As revistas que compramos esporadicamente

Mac World
Já gostei bem mais desta revista. Sendo americana tinha obrigação de estar na linha da frente do mundo Apple, mas nem se compara à Mac User. Além disso é diminuta, os artigos são telegráficos e no geral não apresenta nada de novo. É facilmente substituida pela Internet.

Wallpaper
Para estilo não há melhor, mas é daquelas revistas que folheamos demoradamente antes de comprar. A maior parte das vezes é só estilo e conteúdo zero (é pouco, pelo menos). Acabamos por ver só as figurinhas e vai directa para a prateleira. Idem para o primeiro número da Wallpaper Navigator.

Arquitectura e Vida
Compramos quando algum artigo nos interessa particularmente. Mas, a maior parte das vezes, o resto das páginas interessam-nos pouco, dentro das nossas limitações e interesses específicos na área.

2G
Gostamos bastante da 2G e os arquitectos portugueses pontuam as suas páginas várias vezes ao ano. Tem o grande defeito de ser uma revista ao preço de um livro, o que é intolerável para uma compra mais regular. Normalmente só compramos quando interessa mesmo muito, tipo o número especial sobre a nova arquitectura portuguesa.

The Comics Journal
Já foi assinatura, já foi regular e agora compramos mesmo só quando os temas nos interessam. O desinteresse começou nas entrevistas absolutamente gigantes que começaram a publicar há uns anos. Ninguém consegue ler muitas entrevistas de 40, 60 ou mais páginas! Já não sei quem dizia que o segredo de ser chato é contar tudo.

I.D.
Esta é uma das esporádicas porque é assim que aparece. Mas, gostamos muito do design em sentido lato, que dá à estampa. Tem um “layout” irrepreensível (em tempos foi do Bruce Mau) e máxima qualidade em tudo o que apresenta. Já consideramos assinar por diversas vezes, mas não calhou e agora já acaba por ser um bocado tarde, considerando a translação dos interesses.

National Geographic
Desde que me lembro que sou leitor da National Geographic americana e do género não tem concorrência, aliás em muitos aspectos é uma revista única. Entretanto foi lançada a versão portuguesa, que é excelente e merece uma assinatura, mas entra na categoria “não podemos ter tudo”. Compramos de vez em quando para leitura de viagens (comboio Porto-Lisboa…) ou férias.

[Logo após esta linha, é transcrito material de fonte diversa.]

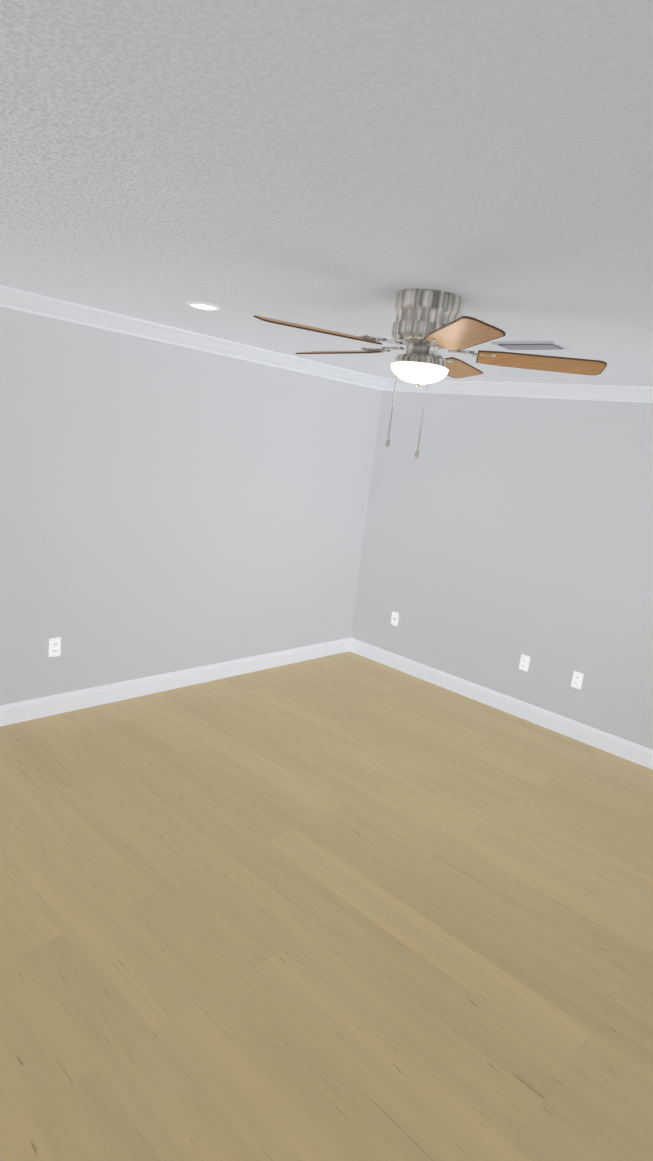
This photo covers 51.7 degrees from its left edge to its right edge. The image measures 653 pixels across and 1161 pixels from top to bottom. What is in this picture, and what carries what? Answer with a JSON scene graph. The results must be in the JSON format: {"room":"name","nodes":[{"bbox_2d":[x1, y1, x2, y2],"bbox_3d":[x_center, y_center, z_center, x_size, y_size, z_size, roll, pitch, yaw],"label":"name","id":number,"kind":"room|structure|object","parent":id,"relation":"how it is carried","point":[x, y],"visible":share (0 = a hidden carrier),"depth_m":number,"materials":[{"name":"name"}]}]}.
{"room":"empty room","nodes":[
{"label":"empty room","id":0,"kind":"room"},
{"bbox_2d":[0,307,382,705],"bbox_3d":[-0.852,-0.437,4.839,0.120,2.440,3.390,17,15,41],"label":"wall","id":1,"kind":"structure","parent":0,"point":[166,508],"depth_m":4.48,"materials":[{"name":"white paint"}]},
{"bbox_2d":[49,638,60,656],"bbox_3d":[-1.668,0.411,4.137,0.008,0.115,0.072,17,15,41],"label":"electrical outlet","id":2,"kind":"object","parent":1,"relation":"attached to","point":[54,646],"visible":1,"depth_m":4.13,"materials":[{"name":"white plastic"}]},
{"bbox_2d":[0,638,351,725],"bbox_3d":[-0.991,0.709,4.968,0.016,0.125,3.506,17,15,41],"label":"baseboard","id":3,"kind":"structure","parent":1,"relation":"attached to","point":[17,712],"depth_m":4.74,"materials":[{"name":"white wood"}]},
{"bbox_2d":[0,285,383,390],"bbox_3d":[-0.750,-1.546,4.422,0.085,0.092,3.485,17,15,41],"label":"crown molding","id":4,"kind":"structure","parent":1,"relation":"attached to","point":[30,302],"depth_m":4.17,"materials":[{"name":"white wood"}]},
{"bbox_2d":[0,651,652,1160],"bbox_3d":[-0.502,1.405,2.326,4.750,0.060,7.040,17,15,41],"label":"floor","id":5,"kind":"structure","parent":0,"point":[348,905],"depth_m":2.64,"materials":[{"name":"brown wood"}]},
{"bbox_2d":[0,0,652,386],"bbox_3d":[-0.211,-1.028,1.827,4.750,0.060,7.040,17,15,41],"label":"ceiling","id":6,"kind":"structure","parent":0,"point":[348,166],"depth_m":1.47,"materials":[{"name":"white paint"}]},
{"bbox_2d":[187,301,220,309],"bbox_3d":[-0.599,-1.336,3.282,0.164,0.010,0.164,17,15,41],"label":"recessed light","id":7,"kind":"object","parent":6,"relation":"in","point":[202,305],"visible":1,"depth_m":3.26,"materials":[{"name":"white"}]},
{"bbox_2d":[254,289,606,458],"bbox_3d":[0.326,-0.790,2.645,1.261,0.604,1.308,17,15,41],"label":"ceiling fan","id":8,"kind":"object","parent":6,"relation":"hanging from","point":[427,324],"visible":1,"depth_m":2.49,"materials":[{"name":"brown wood"}]},
{"bbox_2d":[492,341,569,349],"bbox_3d":[0.997,-1.145,3.295,0.330,0.016,0.170,17,15,41],"label":"ceiling vent","id":9,"kind":"object","parent":6,"relation":"in","point":[533,345],"visible":1,"depth_m":3.25,"materials":[{"name":"grey metal"}]},
{"bbox_2d":[351,391,652,749],"bbox_3d":[2.015,-0.043,4.585,4.750,2.440,0.120,17,15,41],"label":"wall","id":10,"kind":"structure","parent":0,"point":[502,534],"depth_m":5.02,"materials":[{"name":"white paint"}]},
{"bbox_2d":[391,612,398,625],"bbox_3d":[0.595,0.336,5.872,0.072,0.115,0.012,17,15,41],"label":"outlet","id":11,"kind":"object","parent":10,"relation":"attached to","point":[394,618],"visible":1,"depth_m":5.87,"materials":[{"name":"white plastic"}]},
{"bbox_2d":[348,638,652,769],"bbox_3d":[1.823,1.085,4.777,4.480,0.125,0.016,17,15,41],"label":"baseboard","id":12,"kind":"structure","parent":10,"relation":"attached to","point":[620,747],"depth_m":5.13,"materials":[{"name":"white wood"}]},
{"bbox_2d":[384,378,652,402],"bbox_3d":[2.045,-1.189,4.310,4.410,0.092,0.085,17,15,41],"label":"crown molding","id":13,"kind":"structure","parent":10,"relation":"attached to","point":[641,394],"depth_m":4.82,"materials":[{"name":"white wood"}]},
{"bbox_2d":[519,654,529,671],"bbox_3d":[1.486,0.619,5.058,0.072,0.115,0.008,17,15,41],"label":"electrical outlet","id":14,"kind":"object","parent":10,"relation":"attached to","point":[524,662],"visible":1,"depth_m":5.05,"materials":[{"name":"white plastic"}]},
{"bbox_2d":[571,671,583,689],"bbox_3d":[1.781,0.710,4.788,0.072,0.115,0.008,17,15,41],"label":"electrical outlet","id":15,"kind":"object","parent":10,"relation":"attached to","point":[577,679],"visible":1,"depth_m":4.79,"materials":[{"name":"white plastic"}]}
]}

Esta é grátis, portanto não conta

Mondo Bizarre
Principalmente música alternativa e mais umas quantas coisas de subcultura, nomeadamente cinema, bd e livros. Alguns artigos têm interesse (principalmente sobre bandas dos anos 80 que ainda mexem), damos uma vista de olhos, mas cada vez há menos paciência para estas ondas.

Esta lista já se tornou escandalosa e acho que nem está completa. Como já são 4h00 fico por aqui.

3 Responses to “Revistas”

  1. fernando

    Porque não publicam aí mais imagens de
    Vila de Muros
    Avitoure
    Valverde
    e outras zonas aí perto que tem belezas de arregalar os olhos?

  2. jrf

    Numa terra tão bonita para quê ler tantas revistas?
    Para saber de mais terras e coisas bonitas, e também outras não tão bonitas.
    Há um tempo (embora escasso) e lugar para tudo.

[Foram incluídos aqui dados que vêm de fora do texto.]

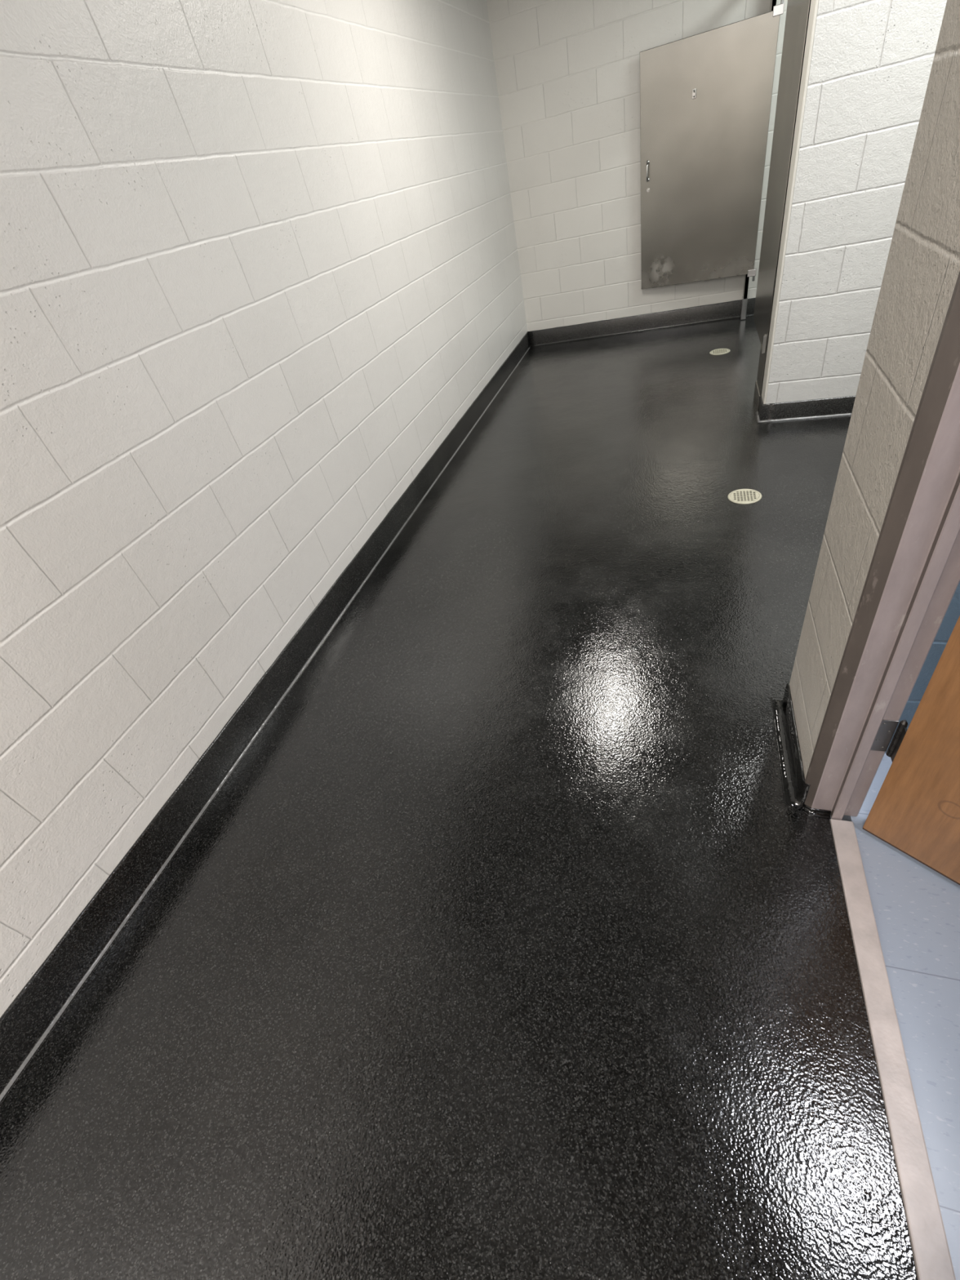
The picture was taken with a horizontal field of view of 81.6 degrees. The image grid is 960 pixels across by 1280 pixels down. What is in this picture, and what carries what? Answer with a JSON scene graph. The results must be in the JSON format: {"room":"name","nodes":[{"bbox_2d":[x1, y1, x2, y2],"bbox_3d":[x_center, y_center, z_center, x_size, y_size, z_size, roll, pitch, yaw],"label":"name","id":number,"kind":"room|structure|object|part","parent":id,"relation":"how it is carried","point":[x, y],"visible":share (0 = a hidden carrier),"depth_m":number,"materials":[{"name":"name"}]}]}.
{"room":"public restroom","nodes":[
{"label":"public restroom","id":0,"kind":"room"},
{"bbox_2d":[0,0,527,1017],"bbox_3d":[-0.904,-1.213,1.917,0.100,2.600,8.400,2,42,19],"label":"wall","id":1,"kind":"structure","parent":0,"point":[259,260],"depth_m":1.77,"materials":[{"name":"white brick"}]},
{"bbox_2d":[0,331,530,1105],"bbox_3d":[-0.610,-0.290,2.676,0.023,0.143,8.200,2,42,19],"label":"baseboard","id":2,"kind":"structure","parent":1,"relation":"attached to","point":[29,1020],"depth_m":1.81,"materials":[{"name":"black rubber"}]},
{"bbox_2d":[0,315,959,1279],"bbox_3d":[1.232,-0.128,2.120,4.078,0.100,8.400,2,42,19],"label":"floor","id":3,"kind":"structure","parent":0,"point":[510,944],"depth_m":1.37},
{"bbox_2d":[709,348,730,355],"bbox_3d":[1.879,-2.260,4.357,0.150,0.005,0.150,2,42,19],"label":"floor drain","id":4,"kind":"object","parent":3,"relation":"on","point":[719,351],"visible":1,"depth_m":4.35,"materials":[{"name":"beige plastic"}]},
{"bbox_2d":[640,0,811,410],"bbox_3d":[1.454,-2.940,3.626,0.922,2.115,2.243,2,42,19],"label":"partition","id":5,"kind":"object","parent":3,"relation":"on","point":[705,97],"depth_m":4.13,"materials":[{"name":"silver metal"}]},
{"bbox_3d":[1.330,-3.725,4.420,0.024,0.134,0.042,7,44,24],"label":"handle","id":6,"kind":"part","parent":5,"relation":"part of","materials":[{"name":"silver metal"}]},
{"bbox_3d":[1.714,-3.651,4.320,0.907,1.495,0.024,7,44,24],"label":"stall door","id":7,"kind":"part","parent":5,"relation":"part of","materials":[{"name":"silver metal"}]},
{"bbox_3d":[1.661,-2.591,3.116,0.022,1.560,0.635,2,42,19],"label":"panel","id":8,"kind":"part","parent":5,"relation":"part of","materials":[{"name":"silver metal"}]},
{"bbox_2d":[761,0,818,404],"bbox_3d":[1.438,-2.314,2.510,0.012,2.600,0.148,2,42,19],"label":"trim","id":9,"kind":"structure","parent":5,"relation":"attached to","point":[814,3],"depth_m":2.61,"materials":[{"name":"silver paint"}]},
{"bbox_2d":[727,488,761,504],"bbox_3d":[1.281,-0.697,2.692,0.150,0.005,0.150,2,42,19],"label":"floor drain","id":10,"kind":"object","parent":3,"relation":"on","point":[742,496],"visible":1,"depth_m":2.69,"materials":[{"name":"beige plastic"}]},
{"bbox_2d":[830,818,955,1279],"bbox_3d":[0.807,0.798,1.117,0.051,0.068,0.942,2,42,19],"label":"threshold","id":11,"kind":"object","parent":3,"relation":"on","point":[928,1239],"depth_m":1.04,"materials":[{"name":"stone"}]},
{"bbox_2d":[486,0,787,331],"bbox_3d":[2.093,-3.885,4.166,3.878,2.600,0.100,2,42,19],"label":"wall","id":12,"kind":"structure","parent":0,"point":[567,72],"depth_m":4.48,"materials":[{"name":"white brick"}]},
{"bbox_2d":[528,297,755,346],"bbox_3d":[2.312,-2.923,4.904,3.878,0.139,0.023,2,42,19],"label":"baseboard","id":13,"kind":"structure","parent":12,"relation":"attached to","point":[730,309],"depth_m":5.19,"materials":[{"name":"black rubber"}]},
{"bbox_2d":[765,0,946,404],"bbox_3d":[2.363,-2.278,2.188,1.948,2.600,0.150,2,42,19],"label":"wall","id":14,"kind":"structure","parent":0,"point":[872,60],"depth_m":2.52,"materials":[{"name":"white brick"}]},
{"bbox_2d":[755,395,855,422],"bbox_3d":[2.583,-1.336,2.978,1.982,0.101,0.173,2,42,19],"label":"baseboard","id":15,"kind":"structure","parent":14,"relation":"attached to","point":[841,406],"depth_m":3.18,"materials":[{"name":"black rubber"}]},
{"bbox_2d":[789,0,959,778],"bbox_3d":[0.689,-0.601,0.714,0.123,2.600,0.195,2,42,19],"label":"wall","id":16,"kind":"structure","parent":0,"point":[935,269],"depth_m":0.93,"materials":[{"name":"beige brick"}]},
{"bbox_2d":[770,683,810,812],"bbox_3d":[1.851,0.319,1.246,2.104,0.101,0.412,2,42,19],"label":"baseboard","id":17,"kind":"structure","parent":16,"relation":"attached to","point":[795,789],"depth_m":1.57,"materials":[{"name":"black rubber"}]},
{"bbox_2d":[804,271,959,884],"bbox_3d":[0.948,-0.018,0.342,0.908,2.100,0.990,2,42,19],"label":"door","id":18,"kind":"structure","parent":16,"relation":"in","point":[913,579],"depth_m":1.08,"materials":[{"name":"beige paint"}]},
{"bbox_2d":[799,804,831,819],"bbox_3d":[0.875,0.449,1.456,0.078,0.014,0.028,15,47,31],"label":"baseboard","id":19,"kind":"structure","parent":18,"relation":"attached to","point":[813,812],"depth_m":1.45,"materials":[{"name":"black rubber"}]},
{"bbox_3d":[0.893,0.212,1.229,0.032,0.104,0.004,2,42,19],"label":"hinge plate","id":20,"kind":"part","parent":18,"relation":"part of","materials":[{"name":"metal"}]}
]}

    Não publicamos mais imagens porque não temos, ou as que temos têm pouco interesse. De Vila de Muros já publicamos algumas, o Sargaçal fica ao lado.
    Essa tem sido uma falha. Acabamos por estar tão focalizados no terreno, que tem tanto para fazer e ver, que a parte turística tem ficado para trás. Ainda só fiz uma caminhada (a Susana não, por causa da Luisa na altura) e nem à Ponte de Covelas fomos, que é mais ou menos um ex-libris.
    E por falar em pontos de interesse, agora a caminho do Sargaçal há do lado esquerdo uma placa a indicar uma sepultura medieval (que também não visitamos).